• _Material for this task_
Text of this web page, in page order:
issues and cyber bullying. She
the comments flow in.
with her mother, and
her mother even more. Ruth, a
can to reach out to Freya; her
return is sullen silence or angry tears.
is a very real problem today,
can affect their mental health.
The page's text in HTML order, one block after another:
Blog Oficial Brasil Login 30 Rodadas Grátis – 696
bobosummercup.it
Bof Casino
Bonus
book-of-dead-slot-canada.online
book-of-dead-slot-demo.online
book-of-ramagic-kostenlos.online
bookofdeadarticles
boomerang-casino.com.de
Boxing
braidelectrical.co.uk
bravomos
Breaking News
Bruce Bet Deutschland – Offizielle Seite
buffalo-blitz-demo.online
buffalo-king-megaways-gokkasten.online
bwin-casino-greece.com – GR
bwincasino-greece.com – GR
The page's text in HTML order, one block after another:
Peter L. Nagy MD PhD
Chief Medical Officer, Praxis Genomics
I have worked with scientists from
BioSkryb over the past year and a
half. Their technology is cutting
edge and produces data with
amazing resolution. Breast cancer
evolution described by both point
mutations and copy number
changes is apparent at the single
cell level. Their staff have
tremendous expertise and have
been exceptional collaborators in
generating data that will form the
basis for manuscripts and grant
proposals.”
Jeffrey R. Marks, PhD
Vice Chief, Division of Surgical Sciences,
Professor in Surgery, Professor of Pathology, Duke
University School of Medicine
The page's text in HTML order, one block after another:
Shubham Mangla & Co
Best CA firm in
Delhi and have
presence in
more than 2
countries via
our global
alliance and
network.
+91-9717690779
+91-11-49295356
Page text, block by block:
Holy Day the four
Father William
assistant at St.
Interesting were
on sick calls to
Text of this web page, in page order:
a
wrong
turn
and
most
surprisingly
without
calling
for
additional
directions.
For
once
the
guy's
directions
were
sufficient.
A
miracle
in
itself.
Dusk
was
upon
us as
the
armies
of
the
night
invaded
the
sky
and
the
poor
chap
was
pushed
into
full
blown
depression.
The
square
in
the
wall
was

• _Task goal_
Could you set down exactly the lines above, from the one containing "Best CA firm in" through the last, including both and nothing else?

• _Solution to the exercise_
Best CA firm in
Delhi and have
presence in
more than 2
countries via
our global
alliance and
network.
+91-9717690779
+91-11-49295356
Page text, block by block:
Holy Day the four
Father William
assistant at St.
Interesting were
on sick calls to
Text of this web page, in page order:
a
wrong
turn
and
most
surprisingly
without
calling
for
additional
directions.
For
once
the
guy's
directions
were
sufficient.
A
miracle
in
itself.
Dusk
was
upon
us as
the
armies
of
the
night
invaded
the
sky
and
the
poor
chap
was
pushed
into
full
blown
depression.
The
square
in
the
wall
was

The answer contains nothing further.